ITMO University of Russia researchers, joined by those at several U.S. universities, examined thousands of genome profiles from patients with lung adenocarcinoma and lung squamous cell carcinoma, the most common types of lung cancer, and identified a series of driver mutations that clearly distinguish the two types of cancer and provoke disease onset. They also found several different protein fragment markers that hold potential for new immunotherapies.
The study, “Distinct patterns of somatic genome alterations in lung adenocarcinomas and squamous cell carcinomas,” was published in Nature Genetics.
Immunotherapy is a treatment approach with promise, since unlike chemotherapy and radiotherapy it only targets tumor cells and leaves healthy cells unaffected. Cancer immunotherapy, in which the immune system is stimulated to fight malignant cells, has shown results in studies of many cancers. Several approaches consist in the targeting and inhibition of a variety of checkpoint receptors on the surface of T-cells, reactivating their capacity to target cancer cells.
Epitopes are protein fragments provided by cells that the immune system recognizes and uses to review, evaluate, and fight foreign pathogens or diseased cells. However, sometimes the immune system is unable to capture these markers, a failing that can lead to the development of cancer. Identification of cancer-related and patient-specific epitopes might lead to more accurate immune responses and, therefore, more effective treatments.
Researchers analyzed 1,144 genome profiles from patients with lung adenocarcinoma and lung squamous cell carcinoma, and identified 38 significantly mutated genes in lung adenocarcinoma and 20 in squamous cell carcinoma. Importantly, only six genes were common to both types of lung cancer, suggesting that these two forms are very distinct from each other. Moreover, researchers found that lung squamous cell carcinoma is more similar to head and neck tumors and to a subset of bladder carcinomas, than to lung adenocarcinomas.
Importantly, 47% of all lung adenocarcinomas and 53% of all lung squamous cell tumors had at least five predicted neoepitopes. “We have identified several distinct recurrent mutations that are likely to be recognized by the immune system and therefore would be strong candidates for cancer vaccines,” Dr. Joshua Campbell, the study’s lead author and a postdoctoral associate at Broad Institute of MIT and Harvard, said in a news release.
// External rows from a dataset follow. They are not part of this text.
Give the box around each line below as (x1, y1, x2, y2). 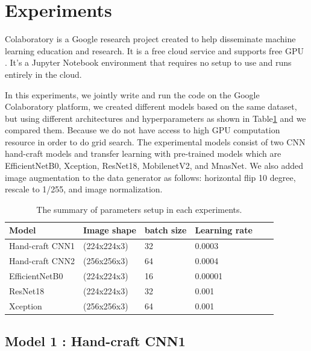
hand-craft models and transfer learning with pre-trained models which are (5, 147, 281, 160)
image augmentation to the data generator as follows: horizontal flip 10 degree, (5, 171, 296, 183)
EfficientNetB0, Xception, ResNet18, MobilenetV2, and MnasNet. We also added (5, 159, 304, 172)
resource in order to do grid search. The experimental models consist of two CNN (5, 135, 306, 148)
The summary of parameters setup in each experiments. (36, 203, 242, 215)
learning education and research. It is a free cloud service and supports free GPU (5, 44, 304, 57)
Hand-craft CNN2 (9, 255, 75, 267)
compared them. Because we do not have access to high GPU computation (5, 124, 280, 136)
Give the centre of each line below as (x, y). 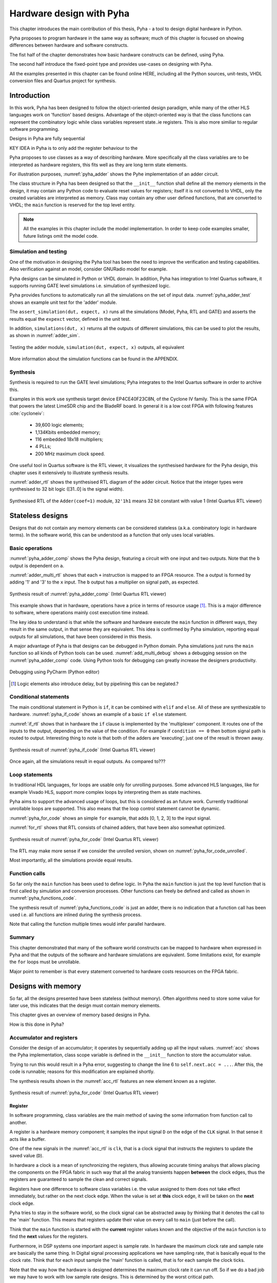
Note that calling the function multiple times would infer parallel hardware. (88, 924)
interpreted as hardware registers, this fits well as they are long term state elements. (98, 165)
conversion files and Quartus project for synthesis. (63, 81)
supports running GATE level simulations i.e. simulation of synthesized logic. (90, 285)
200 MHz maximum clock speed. (70, 454)
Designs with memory (45, 986)
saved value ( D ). (26, 1156)
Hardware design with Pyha (70, 13)
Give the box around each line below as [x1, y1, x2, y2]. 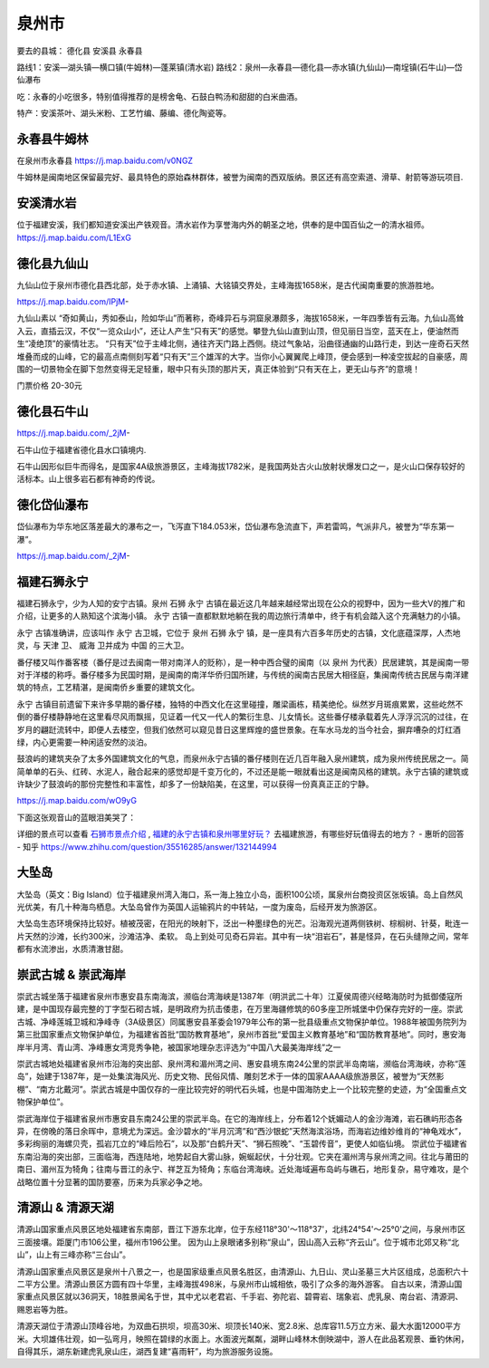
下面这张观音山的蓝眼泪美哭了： [16, 812, 136, 823]
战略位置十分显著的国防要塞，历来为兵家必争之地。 [16, 1176, 207, 1187]
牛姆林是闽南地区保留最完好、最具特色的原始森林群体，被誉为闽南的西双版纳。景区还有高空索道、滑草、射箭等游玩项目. [16, 172, 464, 183]
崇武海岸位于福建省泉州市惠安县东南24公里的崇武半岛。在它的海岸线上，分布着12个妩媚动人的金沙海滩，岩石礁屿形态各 [16, 1113, 464, 1123]
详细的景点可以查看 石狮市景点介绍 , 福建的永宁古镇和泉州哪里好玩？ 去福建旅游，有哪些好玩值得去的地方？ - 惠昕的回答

Researchers emphasize that, according to these results, cell type is a key factor to determine if the mutation will cause abnormal cell growth and lead to tumor development. “Future studies are needed to determine what allows a mutation in a gene to cause uncontrolled growth in one type of cell but not in another type. This knowledge will give us a more complete understanding of the molecular pathways involved in tumor growth and help us design better drugs,” Dr. Campbell concluded.